(298c) Quantifying the Invertibility of Neural Networks and Their Transformations

The flow of sufficiently smooth differential equations is invertible when it exists; yet it is easy to see that traditional numerical integrators used to approximate them can be noninvertible. Neural network approximations of the time-t map of nonlinear differential equations also suffer from this potential pathology [1, 2]. In this work, we briefly review the possibly catastrophic consequences of such noninvertibility on the long-term dynamics prediction, and describe mathematical tools for the quantitative characterization of noninvertibility.

We extend these tools towards analyzing the invertibility of transformations between neural networks [3], including those arising from pruning. For this purpose, we formulate and solve optimization problems, in the form of mixed-integer programming (MIP), which quantify the "safety" of the current operating point from temporal / functional noninvertibility in terms of several different norms [4, 5].

(This work was in part in collaboration with Profs. G. Pappas and M. Morari at the University of Pennsylvania.)

[1] N. Gicquel, J.S. Anderson, and I.G. Kevrekidis. Noninvertibility and resonance in discrete-time neural networks for time-series processing. Physics Letters A, 238(1):8–18, 1998.

[2] R. Rico-Martinez, I.G. Kevrekidis, and R.A. Adomaitis. Noninvertibility in neural networks.
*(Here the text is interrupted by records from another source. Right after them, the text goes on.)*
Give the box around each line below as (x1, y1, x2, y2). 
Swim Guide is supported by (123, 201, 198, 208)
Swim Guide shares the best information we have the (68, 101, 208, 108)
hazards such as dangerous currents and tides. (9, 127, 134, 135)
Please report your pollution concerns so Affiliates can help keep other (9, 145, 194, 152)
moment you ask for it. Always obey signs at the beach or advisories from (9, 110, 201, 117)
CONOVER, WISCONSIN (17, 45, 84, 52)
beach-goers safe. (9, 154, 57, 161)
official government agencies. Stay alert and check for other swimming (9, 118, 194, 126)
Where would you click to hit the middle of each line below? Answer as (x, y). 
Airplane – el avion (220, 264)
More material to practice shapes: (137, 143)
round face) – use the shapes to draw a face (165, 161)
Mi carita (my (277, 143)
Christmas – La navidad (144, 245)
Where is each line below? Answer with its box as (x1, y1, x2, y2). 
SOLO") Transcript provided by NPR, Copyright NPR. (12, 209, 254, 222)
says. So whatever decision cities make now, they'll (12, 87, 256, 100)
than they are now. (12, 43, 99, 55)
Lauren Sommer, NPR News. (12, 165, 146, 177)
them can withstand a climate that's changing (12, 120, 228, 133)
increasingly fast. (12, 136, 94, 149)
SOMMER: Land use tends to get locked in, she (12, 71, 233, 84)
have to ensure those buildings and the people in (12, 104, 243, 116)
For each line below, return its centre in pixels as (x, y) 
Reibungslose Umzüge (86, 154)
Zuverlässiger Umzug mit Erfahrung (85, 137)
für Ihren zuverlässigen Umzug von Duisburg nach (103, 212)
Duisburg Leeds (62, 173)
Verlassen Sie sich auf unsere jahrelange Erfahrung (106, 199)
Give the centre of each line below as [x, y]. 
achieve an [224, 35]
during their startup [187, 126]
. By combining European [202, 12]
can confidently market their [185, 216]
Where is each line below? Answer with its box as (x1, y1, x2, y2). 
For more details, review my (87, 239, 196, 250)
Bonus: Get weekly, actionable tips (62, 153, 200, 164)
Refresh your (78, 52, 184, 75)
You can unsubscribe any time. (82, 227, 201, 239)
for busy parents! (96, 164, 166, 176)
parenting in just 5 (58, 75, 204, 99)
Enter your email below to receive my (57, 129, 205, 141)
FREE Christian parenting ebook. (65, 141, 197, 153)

IEEE International Conference on Neural Networks, pages 382–386 vol.1, 1993.

[3] T. Bertalan, F. Dietrich, and I.G. Kevrekidis. Transformations between deep neural networks. arXiv preprint arXiv:2007.05646, 2020.
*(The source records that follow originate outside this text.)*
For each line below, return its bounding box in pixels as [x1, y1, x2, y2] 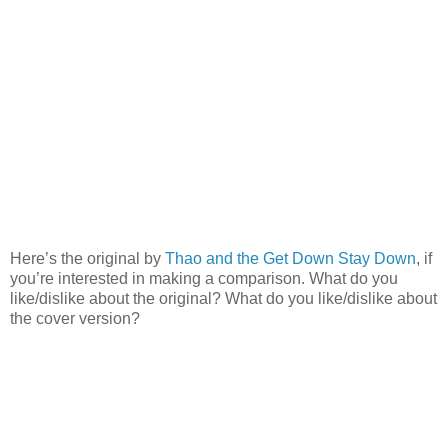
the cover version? [10, 309, 140, 327]
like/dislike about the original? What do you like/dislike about [10, 289, 437, 307]
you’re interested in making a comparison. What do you [10, 269, 398, 287]
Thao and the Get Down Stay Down [165, 249, 416, 267]
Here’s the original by [10, 249, 165, 267]
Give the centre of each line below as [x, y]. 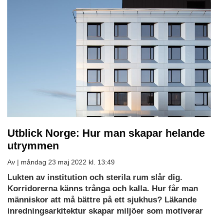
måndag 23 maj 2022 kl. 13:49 [68, 162]
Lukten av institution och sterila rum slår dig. [95, 177]
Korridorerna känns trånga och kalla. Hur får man [103, 188]
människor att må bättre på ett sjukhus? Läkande [102, 200]
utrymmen [33, 145]
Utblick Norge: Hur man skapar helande [106, 133]
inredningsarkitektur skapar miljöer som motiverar [105, 211]
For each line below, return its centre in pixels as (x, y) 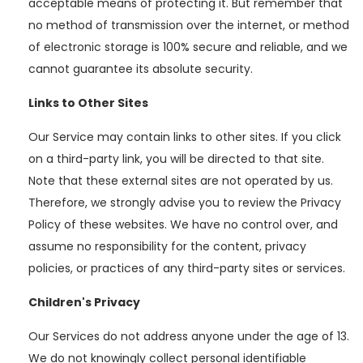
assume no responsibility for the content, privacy (167, 246)
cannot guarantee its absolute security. (141, 69)
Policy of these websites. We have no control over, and (183, 224)
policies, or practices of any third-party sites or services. (187, 268)
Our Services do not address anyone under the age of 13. (189, 336)
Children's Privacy (84, 302)
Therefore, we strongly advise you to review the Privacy (185, 203)
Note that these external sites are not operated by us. (181, 181)
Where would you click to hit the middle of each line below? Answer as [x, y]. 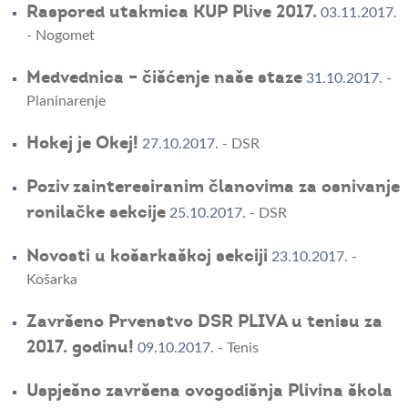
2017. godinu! [80, 347]
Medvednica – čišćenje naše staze [164, 78]
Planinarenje [66, 102]
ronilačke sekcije [96, 213]
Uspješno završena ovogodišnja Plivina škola [209, 391]
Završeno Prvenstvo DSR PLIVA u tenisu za [204, 322]
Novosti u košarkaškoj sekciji [147, 256]
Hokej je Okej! [82, 143]

[4] V. Tjeng, K. Xiao, and R. Tedrake. Evaluating robustness of neural networks with mixed integer programming. arXiv preprint arXiv:1711.07356, 2017.

[5] T.-W. Weng, H. Zhang, H. Chen, Z. Song, C.-J. Hsieh, D. Boning, I. S, Dhillon, and L. Daniel. Towards fast computation of certified robustness for relu networks. arXiv preprint arXiv:1804.09699, 2018.